En tête de cette belle troupe marchait Conrad, vêtu du même costume que les Stradiotes, mais d’une étoffe si riche qu’il était tout étincelant d’or et d’argent, et la blanche plume attachée sur son bonnet par une agrafe de diamant s’élevait si haut qu’elle semblait vouloir toucher les nuages. Le noble coursier sur lequel il était monté bondissait, caracolait et déployait son ardeur et son agilité d’une manière qui aurait pu troubler un cavalier moins habile que le marquis ; mais celui-ci, avec une grâce admirable, le gouvernait d’une main, tandis que de l’autre il élevait le bâton de commandement dont l’autorité semblait être également absolue sur les deux troupes qu’il commandait.
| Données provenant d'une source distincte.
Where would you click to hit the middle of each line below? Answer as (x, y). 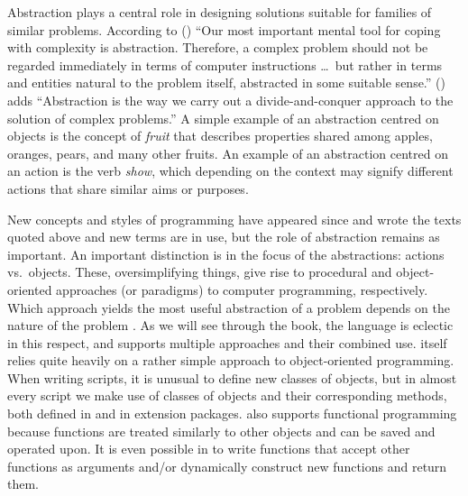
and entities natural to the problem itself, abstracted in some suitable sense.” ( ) (226, 83)
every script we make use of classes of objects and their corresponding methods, (227, 395)
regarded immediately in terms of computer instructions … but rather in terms (225, 64)
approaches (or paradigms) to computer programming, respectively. (242, 289)
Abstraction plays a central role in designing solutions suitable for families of (220, 12)
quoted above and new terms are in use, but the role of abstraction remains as (224, 237)
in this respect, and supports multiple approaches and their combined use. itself (227, 342)
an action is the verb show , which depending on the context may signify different (230, 171)
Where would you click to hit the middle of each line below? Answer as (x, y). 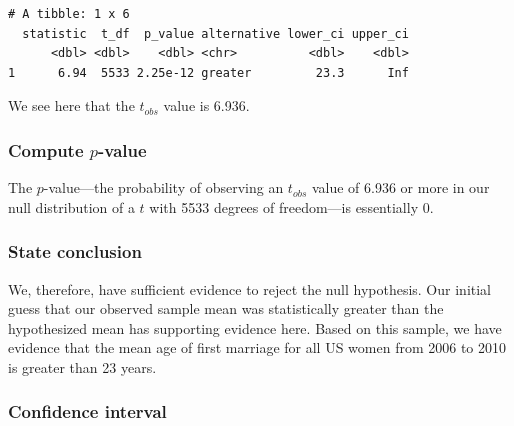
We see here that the (71, 105)
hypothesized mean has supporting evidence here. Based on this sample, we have (255, 327)
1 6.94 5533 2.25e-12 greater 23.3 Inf (208, 72)
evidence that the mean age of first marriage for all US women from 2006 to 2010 (257, 347)
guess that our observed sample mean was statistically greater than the (226, 308)
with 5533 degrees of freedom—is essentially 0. (291, 206)
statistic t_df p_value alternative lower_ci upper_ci (215, 33)
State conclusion (75, 251)
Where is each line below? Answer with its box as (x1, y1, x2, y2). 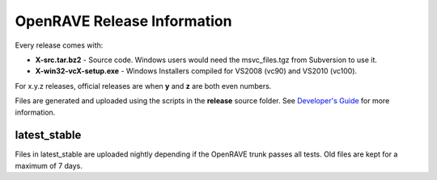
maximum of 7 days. (15, 161, 83, 170)
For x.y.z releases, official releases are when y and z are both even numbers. (15, 81, 272, 90)
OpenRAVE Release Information (15, 12, 232, 30)
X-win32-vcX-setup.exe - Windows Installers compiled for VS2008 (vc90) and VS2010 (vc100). (35, 66, 358, 76)
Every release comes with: (15, 40, 104, 50)
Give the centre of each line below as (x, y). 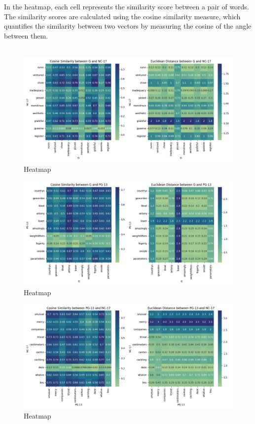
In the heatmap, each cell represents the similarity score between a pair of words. (127, 6)
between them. (26, 35)
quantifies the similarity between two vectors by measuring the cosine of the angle (128, 26)
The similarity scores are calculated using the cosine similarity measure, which (122, 16)
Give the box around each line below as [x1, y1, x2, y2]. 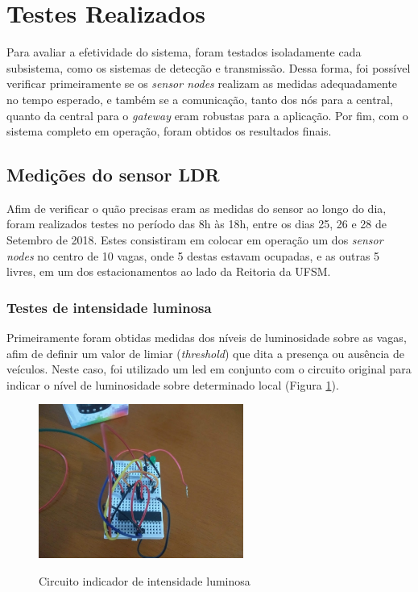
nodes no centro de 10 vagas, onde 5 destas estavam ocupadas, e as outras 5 [6, 247, 380, 264]
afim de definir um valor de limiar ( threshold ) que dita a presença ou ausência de [6, 344, 404, 361]
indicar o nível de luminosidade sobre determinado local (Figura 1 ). [6, 376, 339, 393]
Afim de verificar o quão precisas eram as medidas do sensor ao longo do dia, [6, 199, 387, 216]
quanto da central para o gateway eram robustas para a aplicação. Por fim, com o [6, 106, 408, 123]
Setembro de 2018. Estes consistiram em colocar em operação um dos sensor [6, 231, 383, 248]
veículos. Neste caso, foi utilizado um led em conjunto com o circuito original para [6, 361, 412, 377]
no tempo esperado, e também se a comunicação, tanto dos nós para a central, [6, 90, 393, 107]
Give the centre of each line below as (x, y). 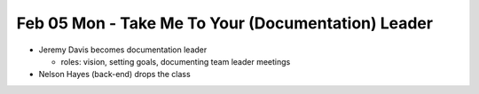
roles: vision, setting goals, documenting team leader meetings (176, 61)
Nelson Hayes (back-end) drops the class (114, 74)
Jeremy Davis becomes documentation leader (123, 50)
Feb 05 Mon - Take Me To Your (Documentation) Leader (225, 23)
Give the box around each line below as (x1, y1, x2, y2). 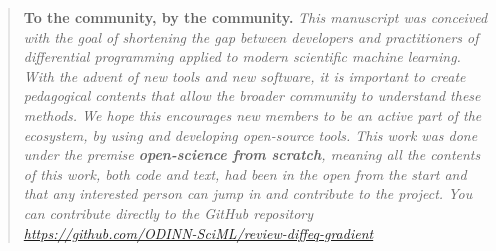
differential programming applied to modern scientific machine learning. (23, 46, 461, 67)
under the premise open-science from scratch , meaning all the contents (23, 144, 481, 165)
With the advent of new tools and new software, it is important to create (23, 65, 466, 86)
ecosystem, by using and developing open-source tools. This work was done (23, 124, 478, 145)
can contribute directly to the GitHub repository (23, 202, 314, 223)
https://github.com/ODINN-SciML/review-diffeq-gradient (23, 222, 374, 243)
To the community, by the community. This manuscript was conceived (23, 7, 488, 27)
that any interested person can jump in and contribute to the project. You (23, 183, 473, 204)
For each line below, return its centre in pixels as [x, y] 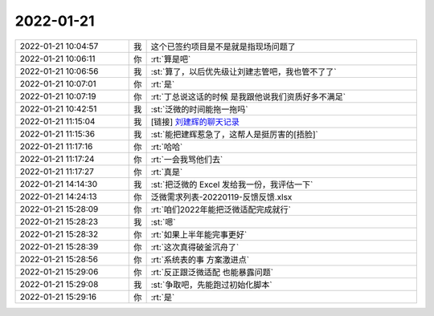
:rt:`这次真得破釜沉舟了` [195, 247]
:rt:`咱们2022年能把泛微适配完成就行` [221, 209]
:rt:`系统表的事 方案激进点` [200, 259]
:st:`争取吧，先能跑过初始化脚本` [211, 285]
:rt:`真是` [167, 172]
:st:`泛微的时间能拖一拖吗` [199, 109]
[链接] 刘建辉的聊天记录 [195, 122]
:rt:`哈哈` [167, 147]
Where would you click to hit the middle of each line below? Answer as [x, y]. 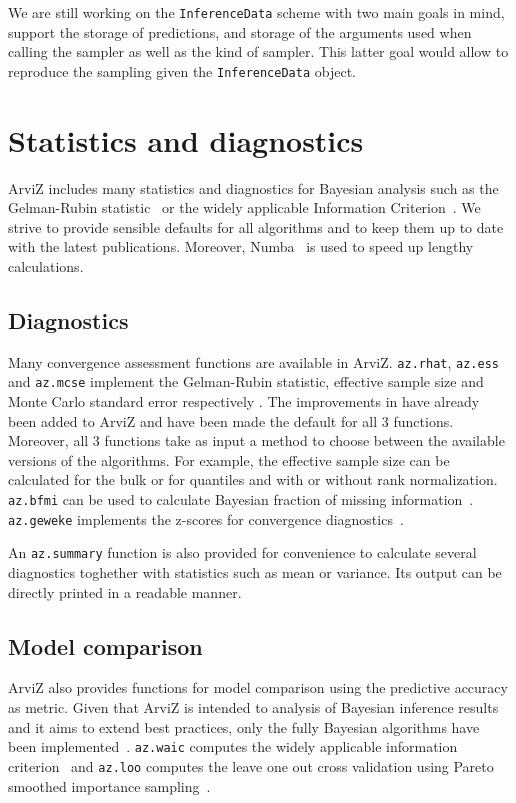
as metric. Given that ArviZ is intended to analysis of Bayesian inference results [253, 707]
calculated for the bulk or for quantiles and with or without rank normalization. [253, 479]
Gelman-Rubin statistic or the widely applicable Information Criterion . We [244, 207]
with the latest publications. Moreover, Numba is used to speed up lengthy [241, 246]
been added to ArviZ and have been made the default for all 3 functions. [231, 420]
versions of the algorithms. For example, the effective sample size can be [229, 459]
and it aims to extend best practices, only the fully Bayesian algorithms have [244, 726]
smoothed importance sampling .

Cependant son pouvoir sur les Stradiotes était plus apparent que réel ; on voyait à côté de lui, et monté sur un palefroi moins brillant, un petit vieillard entièrement habillé de noir, sans barbe ni moustache, et dont la tournure était humble et insignifiante en comparaison de tout l’éclat du luxe qui l’environnait ; cependant ce vieillard de peu d’apparence était un de ces députés que le gouvernement vénitien envoyait dans les camps pour surveiller la conduite de ses généraux, afin d’exercer ce système d’espionnage et d’inquisition qui distinguait depuis longtemps la politique de cette république.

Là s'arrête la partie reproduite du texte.